When: September 14, 2016, 12:30 PM
Location: 3rd Floor Orchard View Room , Discovery Building
Contact: 608-316-4401, firstname.lastname@example.org
Faster Projection-free Algorithms for Optimization and Learning
Projected gradient descent (PGD), and its close variants, are often considered the method of choice for solving a very large variety of machine learning optimization problems, including sparse recovery problems, empirical risk minimization, stochastic optimization, and online convex optimization. This is not surprising, since PGD is often optimal in a very appealing information-theoretic sense. However, for many problems PGD is infeasible both in theory and practice since each step requires to compute an orthogonal projection onto the feasible set. In many important cases, such as when the feasible set is a non-trivial polytope, or a convex surrogate for a low-rank structure, computing the projection is computationally inefficient in high-dimensional settings. An alternative is the conditional gradient method (aka Frank-Wolfe algorithm) that replaces the expensive projection step with a linear optimization step over the feasible set. Indeed in many problems of interest, the linear optimization step admits much more efficient algorithms than the projection step, which is the reason to the substantial regained interest in this method in the past decade. On the downside, the convergence rates of the CG method often falls behind that of PGD and its variants. In this talk I will survey an ongoing effort to design CG variants that on one hand enjoy the cheap iteration complexity of the original method, and on the other hand converge provably faster, and are applicable to a wider variety of machine learning settings. In particular I will focus on the cases in which the feasible set is either a polytope or a surrogate for low-rank matrices. Results will be demonstrated on applications including: matrix completion, multi-class classification, video co-localization, and optical character recognition problems.

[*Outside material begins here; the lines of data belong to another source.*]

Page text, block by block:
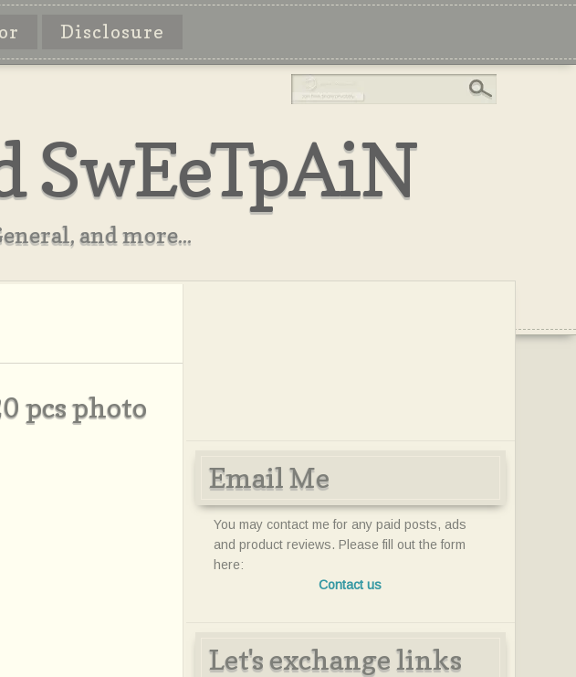
Disclosure
SwEeTpAiN
and more...
pcs photo
Email Me
You may contact me for any paid posts, ads
and product reviews. Please fill out the form
here:
Contact us
Let's exchange links
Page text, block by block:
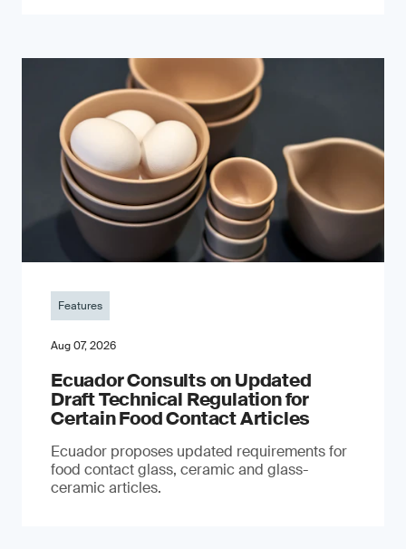
Features
Aug 07, 2026
Ecuador Consults on Updated
Draft Technical Regulation for
Certain Food Contact Articles
Ecuador proposes updated requirements for
food contact glass, ceramic and glass-
ceramic articles.
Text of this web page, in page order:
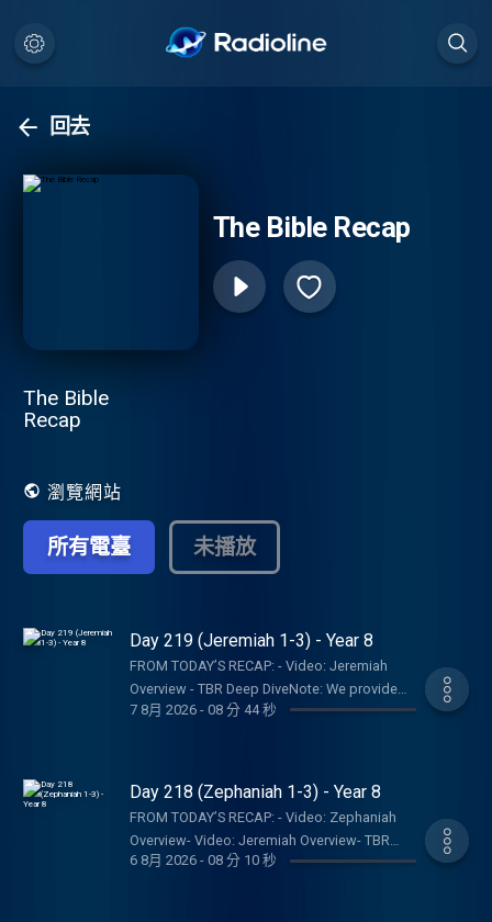
回去
The Bible Recap
The Bible
Recap
瀏覽網站
所有電臺 未播放
Day 219 (Jeremiah 1-3) - Year 8
FROM TODAY’S RECAP: - Video: Jeremiah
Overview - TBR Deep DiveNote: We provide
links to specific resources; this is not an
represent our own.SHOW NOTES:- Follow The
Bible Recap: Instagram | Facebook | TikTok |
YouTube- Follow Tara-Leigh Cobble:
Instagram- Read/listen on the Bible App or
7 8月 2026- 08 分 44 秒
Day 218 (Zephaniah 1-3) - Year 8
FROM TODAY’S RECAP: - Video: Zephaniah
Overview- Video: Jeremiah Overview- TBR
Bookshelf Graphics - Finishers Page - Join
6 8月 2026- 08 分 10 秒

The weekly SILO seminar series is made possible through the generous support of the 3M Company and its Advanced Technology Group
SILO is a lecture series with speakers from the UW faculty, graduate students or invited researchers that discuss mathematical related topics. The seminars are organized by WID’s Optimization research group.
SILO’s purpose is to provide a forum that helps connect and recruit mathematically-minded graduate students. SILO is a lunch-and-listen format, where speakers present interesting math topics while the audience eats lunch.